-- TASK GOAL --
Would you transcribe the records below exactly, omitting every picture?

Stored data
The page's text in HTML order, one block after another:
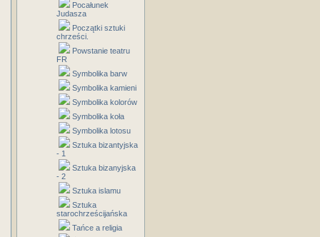
Pocałunek
Judasza
Początki sztuki
chrześci.
Powstanie teatru
FR
Symbolika barw
Symbolika kamieni
Symbolika kolorów
Symbolika koła
Symbolika lotosu
Sztuka bizantyjska
- 1
Sztuka bizanyjska
- 2
Sztuka islamu
Sztuka
starochrześcijańska
Tańce a religia
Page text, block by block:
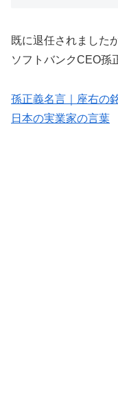
既に退任されました
ソフトバンクCEO孫
孫正義名言｜座右の
日本の実業家の言葉
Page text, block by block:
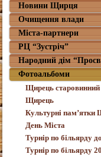
Новини Щирця
Очищення влади
Міста-партнери
РЦ “Зустріч”
Народний дім
Фотоальбоми
Щирець старовинний
Щирець
Культурні пам’ятки
День Міста
Турнір по більярду
Турнір по більярду
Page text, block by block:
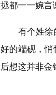
拯都一一婉言
有个姓徐的
好的端砚，悄
后想这并非金
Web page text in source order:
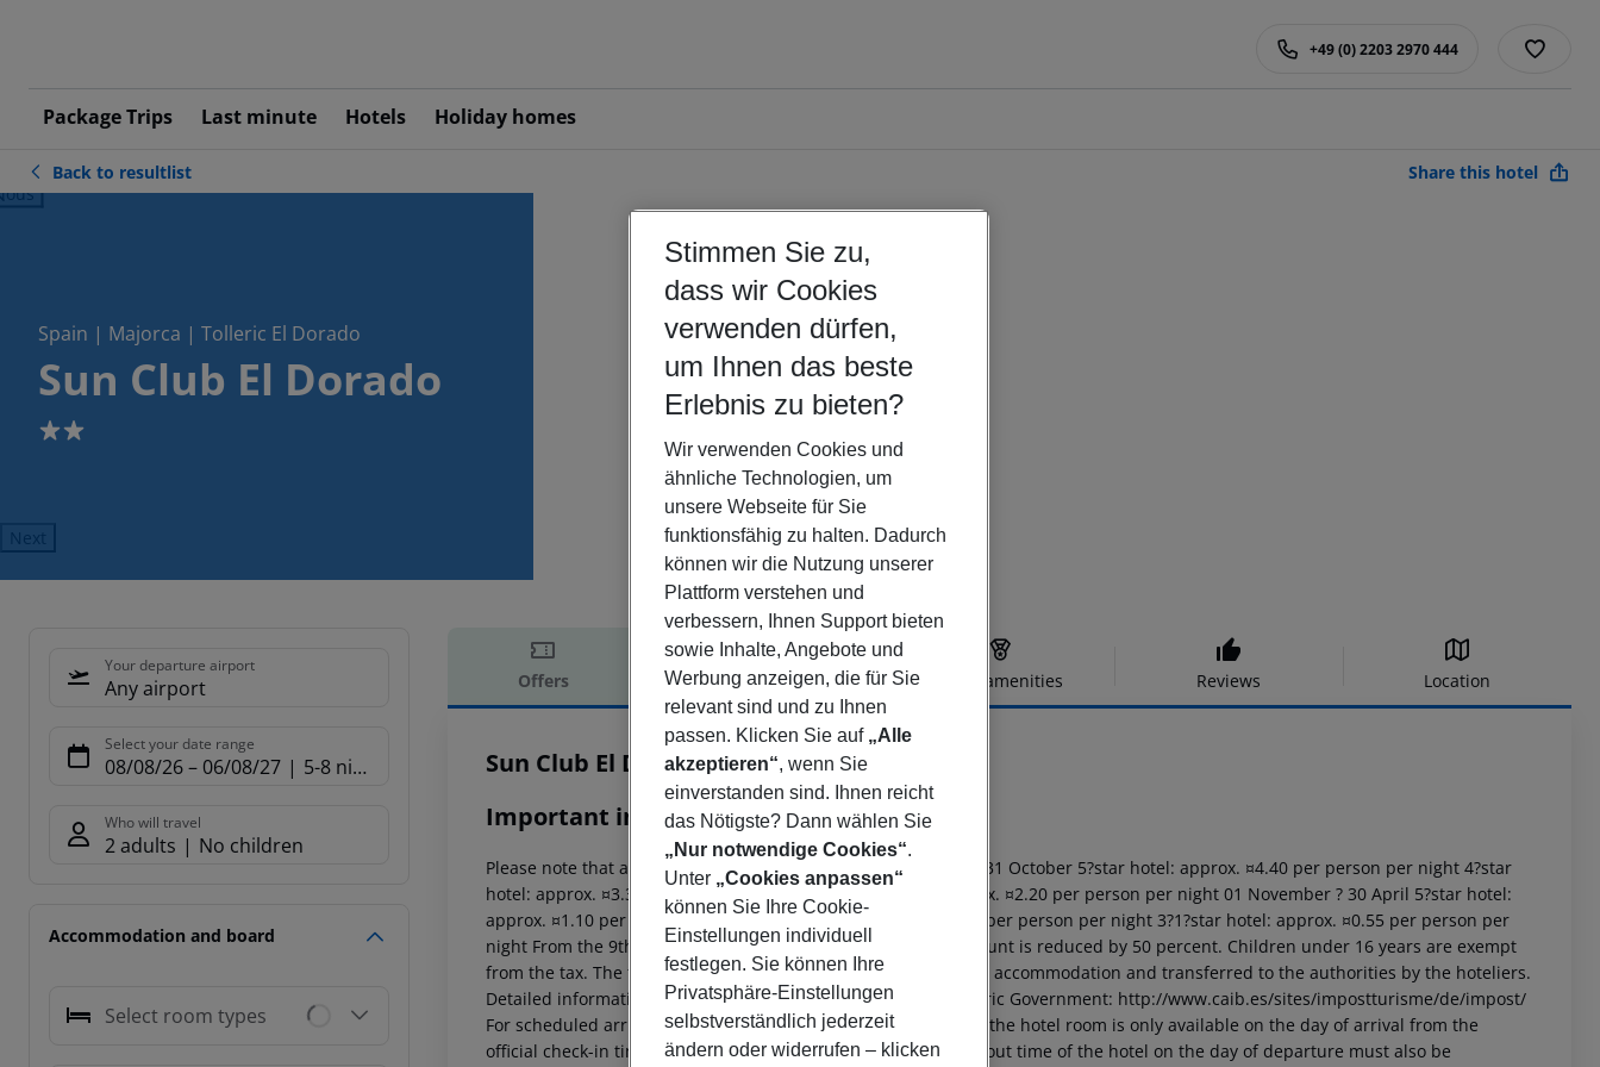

-- RESPONSE TO THIS EXERCISE --
The page's text in HTML order, one block after another:
Pocałunek
Judasza
Początki sztuki
chrześci.
Powstanie teatru
FR
Symbolika barw
Symbolika kamieni
Symbolika kolorów
Symbolika koła
Symbolika lotosu
Sztuka bizantyjska
- 1
Sztuka bizanyjska
- 2
Sztuka islamu
Sztuka
starochrześcijańska
Tańce a religia
Page text, block by block:
既に退任されました
ソフトバンクCEO孫
孫正義名言｜座右の
日本の実業家の言葉
Page text, block by block:
Новини Щирця
Очищення влади
Міста-партнери
РЦ “Зустріч”
Народний дім
Фотоальбоми
Щирець старовинний
Щирець
Культурні пам’ятки
День Міста
Турнір по більярду
Турнір по більярду
Page text, block by block:
拯都一一婉言
有个姓徐的
好的端砚，悄
后想这并非金
Web page text in source order:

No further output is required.